Back to LanguageTool Homepage - Privacy - Imprint

Grammar.xml size


(Ruud Baars) #1

Is it bad for technical and performance reasons to have a large grammar.xml? Do comments load into memory, or are those discarded in production?

The rationale behind the question is that it is great for experimentation to have a large amount of examples per rule; checking the effects of a rule change is immediate.


(Daniel Naber) #2

You can watch performance for Dutch at https://languagetool.org/regression-tests/performance-nl.png

I’m quite sure they are not loaded into memory.


(Ruud Baars) #3

That is quite a steep increase. Since the amoynt of rules is equal, the examples and/or comments cause quite a bit of load. A good reason to trim it down to the essential.


(Dominique PELLÉ) #4

The XML file has to be parsed at startup. If it’s large, it causes a delay at startup.
Then of course, many rules have their cost when checking text.

I remember measuring LT startup time in several language and several releases
a few years ago. I should probably do that again. Actually, using LT with my Vim
plugin, it seems that LT startup time is slow now, but I have not measured.

Comments are probably cheap to parse and not loaded in memory so I would not worry about those.

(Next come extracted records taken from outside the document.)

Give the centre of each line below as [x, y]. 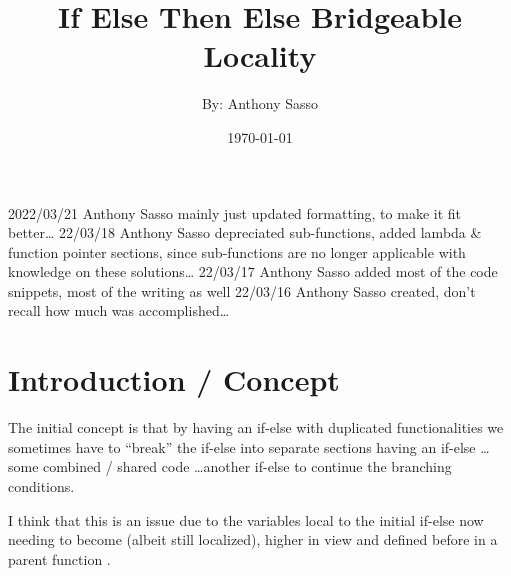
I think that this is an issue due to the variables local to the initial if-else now [246, 519]
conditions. [41, 485]
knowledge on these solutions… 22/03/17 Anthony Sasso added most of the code [253, 271]
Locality [260, 55]
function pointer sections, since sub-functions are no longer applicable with [237, 251]
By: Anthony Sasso [260, 103]
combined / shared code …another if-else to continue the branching [247, 466]
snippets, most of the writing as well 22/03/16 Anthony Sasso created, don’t [242, 290]
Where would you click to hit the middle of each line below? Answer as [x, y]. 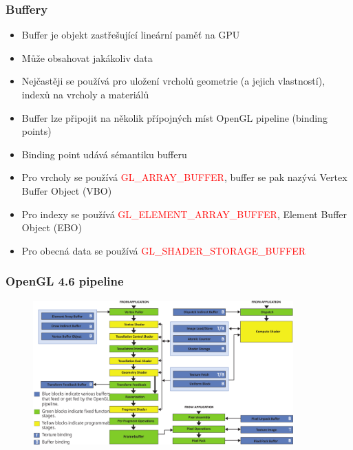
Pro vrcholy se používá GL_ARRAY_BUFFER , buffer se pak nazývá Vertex [184, 177]
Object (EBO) [52, 227]
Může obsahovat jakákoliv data [87, 57]
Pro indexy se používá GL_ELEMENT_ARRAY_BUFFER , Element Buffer [184, 214]
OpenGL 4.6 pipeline [65, 281]
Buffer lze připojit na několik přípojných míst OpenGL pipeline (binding [174, 117]
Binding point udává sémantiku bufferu [104, 154]
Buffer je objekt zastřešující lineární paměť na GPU [131, 35]
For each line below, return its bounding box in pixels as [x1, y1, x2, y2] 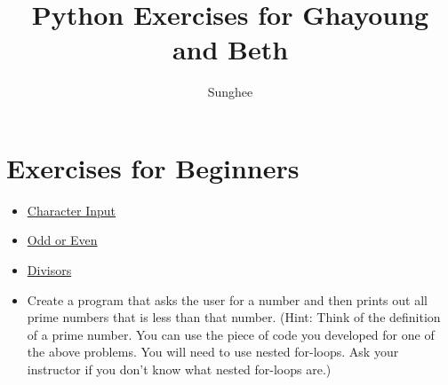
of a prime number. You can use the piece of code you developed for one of [27, 325, 435, 343]
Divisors [27, 261, 72, 279]
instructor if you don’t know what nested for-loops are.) [27, 360, 332, 378]
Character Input [27, 200, 116, 219]
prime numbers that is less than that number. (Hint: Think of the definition [27, 308, 441, 326]
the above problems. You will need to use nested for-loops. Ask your [27, 342, 399, 361]
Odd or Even [27, 231, 98, 249]
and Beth [172, 31, 289, 67]
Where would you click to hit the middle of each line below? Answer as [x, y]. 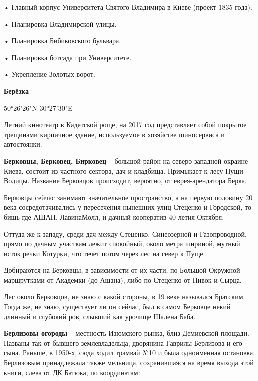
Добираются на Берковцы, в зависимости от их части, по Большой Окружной [122, 270]
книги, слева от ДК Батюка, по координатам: [72, 372]
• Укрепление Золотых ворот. [50, 74]
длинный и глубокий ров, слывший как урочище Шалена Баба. [100, 316]
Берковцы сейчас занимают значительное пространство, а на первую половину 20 [128, 197]
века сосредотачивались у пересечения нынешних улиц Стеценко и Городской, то [128, 207]
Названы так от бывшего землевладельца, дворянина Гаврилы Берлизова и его [123, 343]
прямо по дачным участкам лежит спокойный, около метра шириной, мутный [122, 244]
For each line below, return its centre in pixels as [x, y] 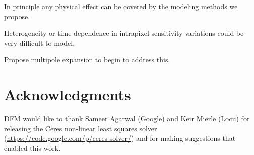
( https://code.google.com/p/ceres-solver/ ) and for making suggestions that [120, 138]
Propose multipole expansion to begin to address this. [87, 60]
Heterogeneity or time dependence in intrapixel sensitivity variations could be [124, 33]
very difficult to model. [40, 43]
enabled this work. [33, 148]
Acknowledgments [68, 94]
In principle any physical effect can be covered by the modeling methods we [121, 6]
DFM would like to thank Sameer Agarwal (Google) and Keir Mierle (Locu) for [127, 119]
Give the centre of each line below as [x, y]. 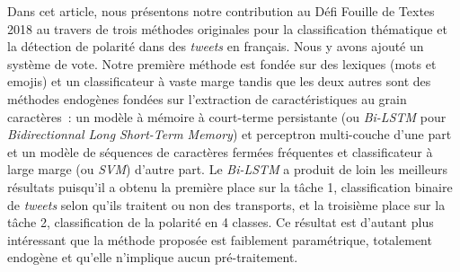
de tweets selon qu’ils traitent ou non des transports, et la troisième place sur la [226, 204]
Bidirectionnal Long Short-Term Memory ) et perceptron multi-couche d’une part [230, 134]
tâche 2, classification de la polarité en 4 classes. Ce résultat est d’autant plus [221, 222]
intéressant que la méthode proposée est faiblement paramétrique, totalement [220, 239]
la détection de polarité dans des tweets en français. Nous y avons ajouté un [216, 46]
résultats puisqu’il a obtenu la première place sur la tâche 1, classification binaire [230, 186]
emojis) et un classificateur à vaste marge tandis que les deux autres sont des [219, 81]
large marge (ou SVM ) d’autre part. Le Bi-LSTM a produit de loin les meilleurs [227, 169]
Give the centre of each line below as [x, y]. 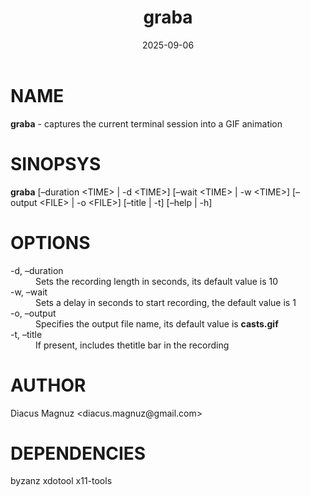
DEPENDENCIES [78, 453]
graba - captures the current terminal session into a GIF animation [146, 123]
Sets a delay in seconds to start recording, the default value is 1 [166, 302]
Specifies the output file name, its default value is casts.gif [157, 323]
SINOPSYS [56, 163]
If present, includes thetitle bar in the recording [132, 345]
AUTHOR [48, 385]
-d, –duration [37, 270]
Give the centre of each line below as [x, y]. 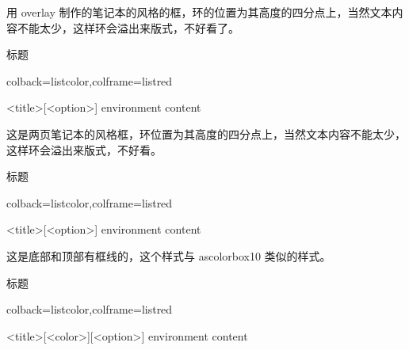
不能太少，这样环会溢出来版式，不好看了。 [128, 27]
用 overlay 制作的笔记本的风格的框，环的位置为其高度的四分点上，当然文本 [199, 12]
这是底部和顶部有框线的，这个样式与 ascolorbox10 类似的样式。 [169, 255]
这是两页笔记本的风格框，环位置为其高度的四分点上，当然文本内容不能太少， [206, 133]
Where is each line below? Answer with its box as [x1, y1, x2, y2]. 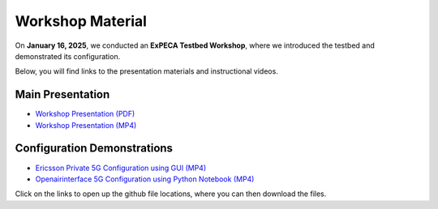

I’m pretty sure that XML files are loaded lazily, so if I only check grammar in French for example,
I won’t be penalized with large Dutch XML files.


(Ruud Baars) #5

It appears the increase was around 23-25 of last month. That is before the grammar size increased. It must be one of the other changes, like the coherency check or the preferred words rule file.
I will temporary remove the preferred words checks, so we can see what it does to performance.


(Ruud Baars) #6

I that graph updated automagically?


(Daniel Naber) #7

Yes, just make sure your browser doesn’t cache it.


(Ruud Baars) #8

Which makes clear it is the ‘preferred words’ that creates the load. With 8000 entries, that is not a surprise. There is an intrinsic issue in it. Part could be solved by not adding the least used words to the spellchecker (but that is removing a valid word). And of course the less frequent words are rarely found an reported. So it has to be reduced to those spelling variants that are both relatively common. Needs some work…

For now, I will have the file empty, until I have tome to filter it.